Could you say how many lines below contain the word "rendering"? Give the number with no other text.

* **Records from a data source**:
- Opening Delimiter -

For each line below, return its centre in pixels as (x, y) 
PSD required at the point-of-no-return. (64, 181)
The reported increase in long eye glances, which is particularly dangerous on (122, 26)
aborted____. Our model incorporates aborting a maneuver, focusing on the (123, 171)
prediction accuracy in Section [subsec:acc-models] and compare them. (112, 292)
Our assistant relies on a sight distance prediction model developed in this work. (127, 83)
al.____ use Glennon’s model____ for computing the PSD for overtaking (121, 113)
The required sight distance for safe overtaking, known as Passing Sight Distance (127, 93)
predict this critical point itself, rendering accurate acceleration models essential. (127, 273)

- Closing Delimiter -
- Opening Delimiter -

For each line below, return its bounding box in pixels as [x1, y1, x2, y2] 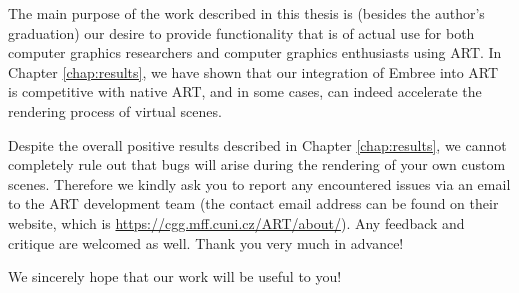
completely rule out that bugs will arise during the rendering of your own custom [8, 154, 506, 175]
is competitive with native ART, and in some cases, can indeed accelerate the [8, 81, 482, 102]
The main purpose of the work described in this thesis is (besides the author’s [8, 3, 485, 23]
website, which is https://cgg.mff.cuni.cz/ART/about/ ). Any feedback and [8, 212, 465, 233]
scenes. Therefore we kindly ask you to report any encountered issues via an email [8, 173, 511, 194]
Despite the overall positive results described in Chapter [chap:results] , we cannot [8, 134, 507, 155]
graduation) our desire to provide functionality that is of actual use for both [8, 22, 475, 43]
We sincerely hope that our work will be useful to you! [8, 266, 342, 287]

- Closing Delimiter -

* **Task solution**: 2